Что это такое – граница? Разделительная застава, высокая стена, уходящая за горизонт влево и вправо, непроходимые горы, глубокие расколы в земной коре, непролазные болота… Наверное, просто невидимая линия, за которой начинается другая страна. И если перейти такую разделительную линию, я даже не замечу ее и в своем слепом порыве, в параноидальном ажиотаже буду идти вперед и вперед и вести за собой поверивших мне людей – слепой поводырь слепых!
Как мне узнать о том, что мы уже в другой стране? Там будут другие люди, они будут говорить на чужом языке?
Вряд ли я сумею это заметить. Я уже и сам не похож на чистого юношу, покинувшего когда-то столицу королевства, и моя речь тоже все меньше походит на то, как говорили в отцовском доме. С каким трудом давалось мне понимание языка древней депеши, врученной десять лет назад в мэрии: большинство слов в ней было совсем незнакомо. И предложения составлялись как-то непривычно. Правда, во всех городах, что мы миновали за это время, чиновники мэрий и горожане принимали меня как своего сюзерена и ждали разрешения самых трудных проблем – значит, они считают себя подданными именно моего королевства.
Так где мы все-таки – еще в своей стране или давно уже пересекли границу королевства? А может, мы уже в стране мертвых? Однажды мне приснился сон, что я вернулся домой…
Я написал письма матери, братьям, Долли и, конечно, юноше, идущему по стопам человека, которого он не знал и никогда, видимо, не узнает. Какие советы мог дать юноше этот человек? Разве он сам чего-то достиг на выбранном пути, разве хоть для кого-то он стал уже примером и образцом? Так и не решив, о чем следует поведать молодому и дерзкому рыцарю, я просто написал, что скучаю без него и, если бы нам довелось когда-нибудь встретиться, это стало бы для меня самой большой радостью. Потом мне вспомнились слова отца, сказанные при прощании, и я решил по-своему повторить их в письме рыцарю: «Следуй, мой друг, однажды выбранному пути. У тебя будет цель. Заодно и проверишь, способен ли ты принимать трудные решения и доводить до конца начатое дело».
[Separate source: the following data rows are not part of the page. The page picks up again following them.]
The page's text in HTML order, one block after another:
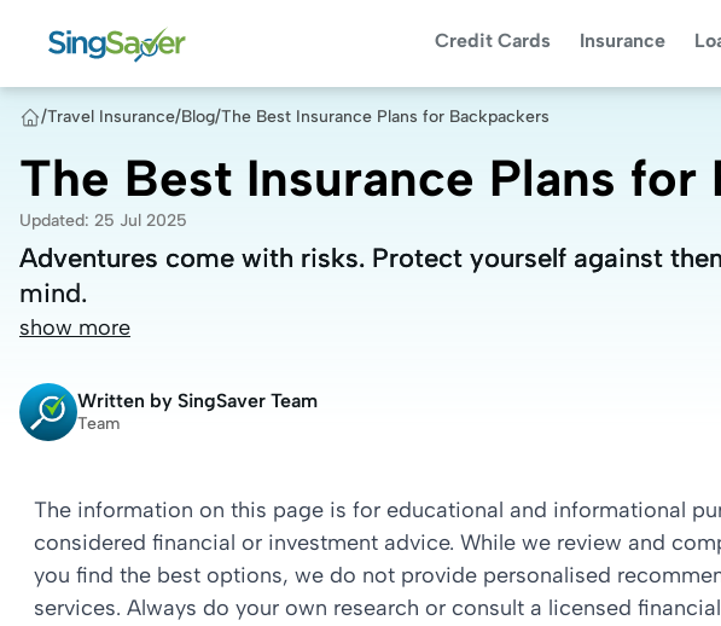
Credit Cards Insurance
/Travel Insurance/Blog/The Best Insurance Plans for Backpackers
The Best Insurance Plans for
Updated: 25 Jul 2025
Adventures come with risks. Protect yourself against
mind.
Adventures come with risks. Protect yourself against
mind.
show more
Written by SingSaver Team
Team
The information on this page is for educational and informational
considered financial or investment advice. While we review and
you find the best options, we do not provide personalised
services. Always do your own research or consult a licensed
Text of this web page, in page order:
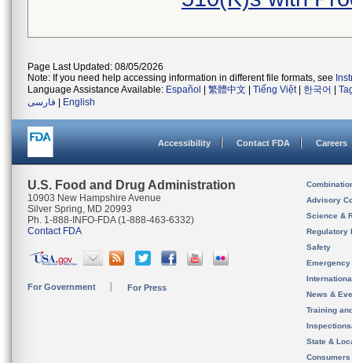
Page Last Updated: 08/05/2026
Note: If you need help accessing information in different file formats, see
Language Assistance Available: Español 繁體中文 Tiếng Việt| 한국어
فارسی
English
Accessibility Contact FDA Careers
U.S. Food and Drug Administration
10903 New Hampshire Avenue
Silver Spring, MD 20993
Ph. 1-888-INFO-FDA (1-888-463-6332)
Contact FDA
For Government For Press
Advisory
Science &
Regulatory
Safety
News &
Training
State &
Consumers
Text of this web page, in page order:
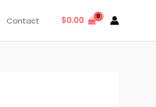
Contact $0.00
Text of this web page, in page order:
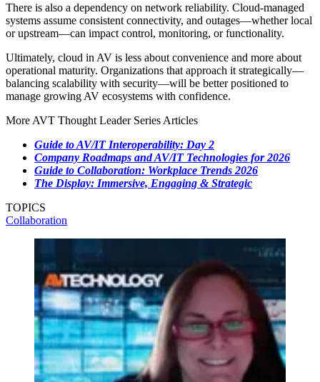
There is also a dependency on network reliability. Cloud-managed
systems assume consistent connectivity, and outages—whether local
or upstream—can impact control, monitoring, or functionality.
Ultimately, cloud in AV is less about convenience and more about
operational maturity. Organizations that approach it strategically—
balancing scalability with security—will be better positioned to
manage growing AV ecosystems with confidence.
More AVT Thought Leader Series Articles
Guide to AV/IT Interoperability: Day 2
Company Roadmaps and AV/IT Technologies for 2026
Guide to Collaboration: Workplace Trends 2026
The Display: Immersive, Engaging & Strategic
TOPICS
Collaboration

Новенькие, только что написанные послания тоже не были отправлены: до столицы слишком далеко, а найти отважного рыцаря в безбрежных просторах нашей страны вряд ли по силам моему посланнику Все мои самые сокровенные мысли и переживания последних тридцати лет были теперь в этих письмах, сложенных в одной шкатулке. Еще один всадник – четвертый, лучший из лучших (смогу ли я в следующий раз найти хоть одного такого?) – был отправлен на восток в надежде, что хотя бы он принесет мне когда-нибудь благую весть.
Теперь я понимаю тебя, отец. Ты дал мне жизнь и отправил в путь, чтобы я мог узнать, сколь огромно и велико королевство, врученное нам волею судеб. Не таково ли и само бытие наше, которое уподоблю я моей стране: богатой, необъятной, бесконечно разнообразной, без конца и без края? Велика и могуча жизнь, подаренная нам Господом просто так, ни за какие особые заслуги: владей ей, пользуйся, пей жадными глотками и никогда не находи утоления своей жажды. Но ведь и она имеет свои пределы. Мои силы уже не те, что прежде, стан не столь гибок, глаза потускнели, все реже улыбка белой волной прибоя освещает мое лицо. Наверное, я уже немного устал от бесконечной дороги. Когда-нибудь завершатся мои земные странствия, но где-то, наверное, положен предел и моей родине. Вопрос только в том, достигну ли я его в конце своего пути.
Прошло еще десять долгих лет. По привычке я написал письма родным. Жива ли моя матушка, а бедная Долли? Интересно, где сейчас отважный муж, еще в юности вознамерившийся повторить путь своего безрассудного и легкомысленного предшественника? Жив ли он, вынес ли тяготы долгого пути или все-таки развернул назад своего коня? А может, встретил нежную девичью душу, скинул рыцарские доспехи да и осел в конце концов в теплом уюте повседневной рутины?
Как же много мне хотелось сказать всем этим людям! Шкатулка становится тяжелее и тяжелее – не могу понять, зачем я пишу письма, зачем сохраняю? Мои переживания и любовь исчезнут вместе с бренным телом немолодого искателя несуществующих пределов, а никому не нужные письма истлеют и развеются по ветру.
«Воображение доставляет нам больше страданий, чем действительность», – сказал Сенека.
Вот ты стоишь перед нами, пятый всадник, вернейший из верных. Ты последний, кого я посылаю в поисках того, чего, возможно, и нет на белом свете, на тебя все мои упования, ты – последняя надежда уставшего от жизни странника!